Lock up, the D-Wolves are coming
No, I’m not talking about the mean T-Wolves, who are making their star player’s family starve.
On November 12, 2004, ICANN passed a policy, which basically means this: Domain name transfers will no longer require email-based approval by the domain name’s regsistrant.
So, I could basically ask for your domain name to be transferred over to my name, and your registrar will process it without so much as sending you an email about it. A few registrars are protecting their customers by locking their domain names by default (and for free, too). And if you wish to transfer over a domain name yourself, you would have to unlock it first. Which is still great considering the consequences otherwise.
ICANN has implemented a “Redemption Grace Period Service that provides a 30-day period for domain name holders to reclaim their names if deleted unintentionally from a registry database“.
Their “Uniform Domain Name Dispute Resolution Policy” won’t come to your rescue fast enough when your site with 100,000 visitors a day, 5,000,000 impressions and $5,000 in revenue a month from adwords, suddenly starts pointing to your competition’s web site.
So, go lock up your domain names before the domain-wolves get them.
Three types of brands - Part I
When you don’t care who is at the helm of a company, you don’t care who its board of directors are, you don’t care who works there, but you care about their product, you’ve got a “Product Brand”.
Think Coke, Marlboro (nope, quit smoking 5 years ago), BMW, Starbucks.
When you are willing to buy a product regardless of how good it is when stacked against the competition, just because you love or trust the folks backing the product, you’ve got a “Corporate Brand”.
Think Google, Apple, Volkswagen, Apache.
When you buy a product for the sake of an individual - because s/he works at the company that makes the product, runs the company, or simply endorses the product (and you are fully aware that they are being paid for the endorsements, and you know that they may have never used the product themselves), but you still feel like you have to have this product just because you love or appreciate this individual so much, then you have the classic “Individual Brand”.

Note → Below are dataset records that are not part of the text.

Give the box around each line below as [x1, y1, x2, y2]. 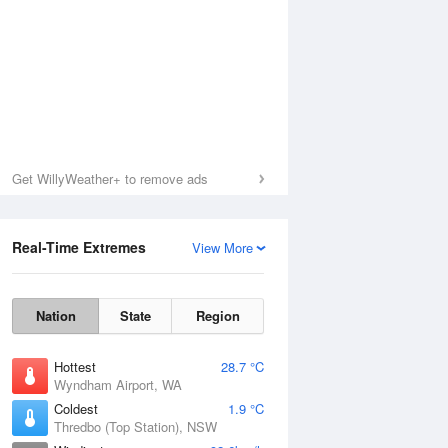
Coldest [54, 399, 98, 418]
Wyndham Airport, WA [54, 375, 182, 394]
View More [192, 238, 253, 257]
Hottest [54, 357, 96, 376]
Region [195, 306, 240, 325]
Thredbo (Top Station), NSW [54, 417, 217, 436]
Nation [35, 306, 76, 325]
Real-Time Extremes [12, 237, 146, 257]
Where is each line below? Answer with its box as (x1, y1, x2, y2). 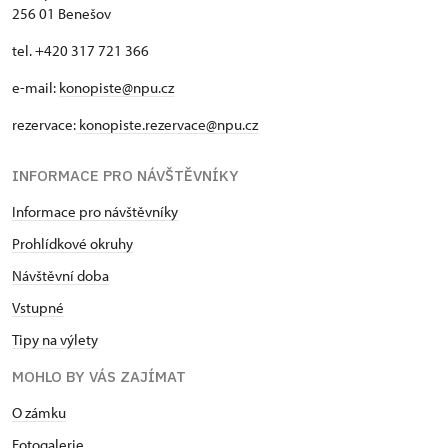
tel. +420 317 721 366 (12, 40, 149, 60)
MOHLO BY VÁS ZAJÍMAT (12, 366, 186, 386)
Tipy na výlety (12, 329, 98, 349)
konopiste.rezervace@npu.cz (76, 114, 258, 134)
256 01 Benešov (12, 3, 111, 23)
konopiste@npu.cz (59, 77, 174, 97)
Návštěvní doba (12, 265, 109, 285)
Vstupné (12, 297, 64, 317)
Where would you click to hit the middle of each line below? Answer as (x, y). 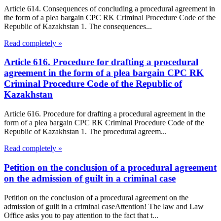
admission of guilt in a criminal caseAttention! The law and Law (104, 206)
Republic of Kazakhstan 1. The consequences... (78, 26)
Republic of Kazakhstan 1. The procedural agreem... (85, 132)
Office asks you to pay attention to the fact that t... (81, 215)
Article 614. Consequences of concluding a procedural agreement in (110, 8)
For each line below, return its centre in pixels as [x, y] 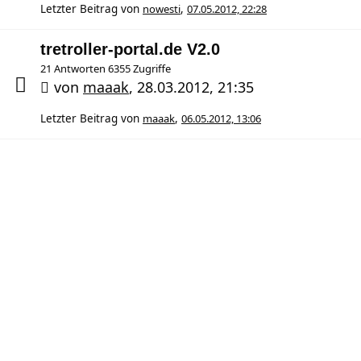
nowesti [162, 9]
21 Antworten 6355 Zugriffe [106, 68]
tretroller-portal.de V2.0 [130, 49]
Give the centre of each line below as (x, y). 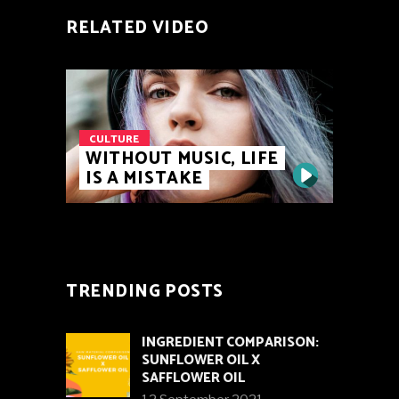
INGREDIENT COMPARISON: (230, 342)
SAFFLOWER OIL (193, 378)
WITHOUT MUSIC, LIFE (182, 159)
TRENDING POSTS (145, 291)
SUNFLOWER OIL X (201, 360)
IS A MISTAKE (144, 178)
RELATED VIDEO (138, 28)
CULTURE (114, 139)
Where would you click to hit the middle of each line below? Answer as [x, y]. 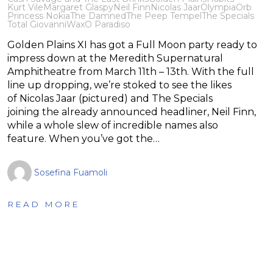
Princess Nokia [39, 16]
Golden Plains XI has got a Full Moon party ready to [132, 44]
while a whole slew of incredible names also [113, 125]
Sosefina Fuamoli [71, 172]
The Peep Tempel [164, 16]
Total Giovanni [37, 24]
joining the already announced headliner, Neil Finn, [132, 112]
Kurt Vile [25, 7]
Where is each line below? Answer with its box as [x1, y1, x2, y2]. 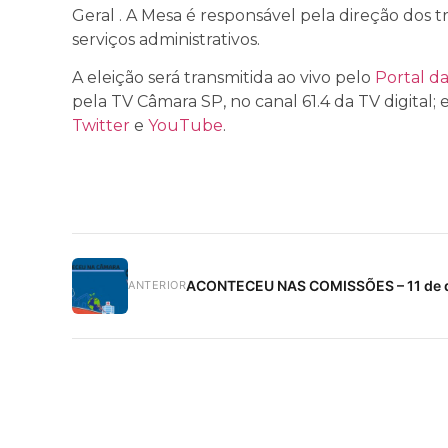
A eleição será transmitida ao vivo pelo [72, 68, 375, 88]
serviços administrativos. [72, 29, 260, 49]
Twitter [72, 116, 130, 136]
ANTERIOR [128, 277, 186, 292]
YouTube [148, 116, 223, 136]
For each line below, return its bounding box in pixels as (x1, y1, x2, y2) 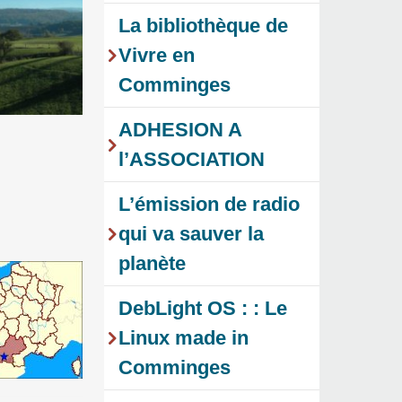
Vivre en (118, 44, 195, 67)
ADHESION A (118, 118, 242, 142)
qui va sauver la (118, 223, 264, 246)
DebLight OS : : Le (118, 297, 287, 320)
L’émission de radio (118, 193, 300, 216)
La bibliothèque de (118, 14, 288, 38)
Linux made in (118, 327, 249, 350)
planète (118, 252, 186, 275)
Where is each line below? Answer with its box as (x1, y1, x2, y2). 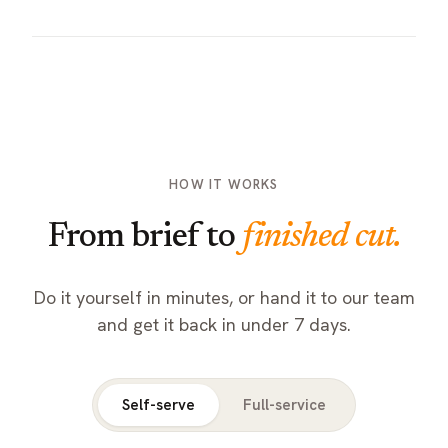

Think Michael Jordan, Al Pacino, Roy Williams, Stephen Pierce.
What kind of brand do you want to create? What kind of brand are you capable of creating?
Bowled over by bald man’s brilliance
Like Robert Kiyosaki’s two dads , I have more than one Guru Drona.
My second guru has no hair, and flaunts his shiny pate - even on the covers of his books. He has created a brand out of being bald. Ok, he’s not really bald. Clean-shaven, shall we say?
Lives in the same county as me in New York, has never met me, never heard of me. But I meet him every day for lunch. He talks, while I read. He has my fullest attention while I stuff my face. I’m still listening during coffee right after.
I have read almost all of his books. I have read even others’ stuff that he publishes on his web site. I hang on to every word he writes. I feel disappointed if there’s nothing new on his blog.
Here’s to one of the most unassuming, straight-shooting, groundbreaking, provocative, writer and marketer with penetrating insights and thoughts as fresh as the wisp of warm, coastal air that hits you on a morning walk along the beach.
Thanks, Mr. Godin!
Ekalavya’s Thumb
You may not have heard of Ekalavya.
Ekalavya, as remembered by ancient East-Indian mythology, was a poor boy from the jungle. His dream was to become the greatest archer in the world.
The only way to do that was to learn from Guru Drona, one of the great warriors of all times. Drona, who was the archery tutor of the royal family, of course wanted his favorite disciple, Prince Arjuna to become the greatest archer of all times.
When Drona refused to accept Ekalavya as his disciple, a disappointed-yet-undeterred Ekalavya went home, and went on to practice archery in front of a statue of Drona he built himself.
Years later, Drona and Arjuna run into a young boy in the forest, who is such an amazing archer that he is able to pierce the smallest of pebbles from thousands of yards away with his arrows. Troubled by Arjuna’s jealous anger over seeing someone so much better than he, Drona cunningly demands Ekalavya’s thumb from his right hand, as his “Guru Dakshina” (tutoring fees), for having used his statue and hence learning from him “indirectly”.
An unflinching Ekalavya cuts off his thumb without a second thought, and hands it to Drona, thus making history, while letting Arjuna regain the status of the “greatest archer ever”.
I, Ravi Jayagopal - am Ekalavya.
And my Guru Drona is from Texas – one of the greatest writers of all times, a brilliant marketer, a great philosopher, a wizard with words, known as the Wizard of Ads.
I dedicate this blog to my unwitting, involuntary Guru, who doesn’t have a clue that I have been secretly learning from his works for years now; that I have most of his books; that I have his statue built in my mind.
I just hope Roy H. Williams does not come to claim my thumb.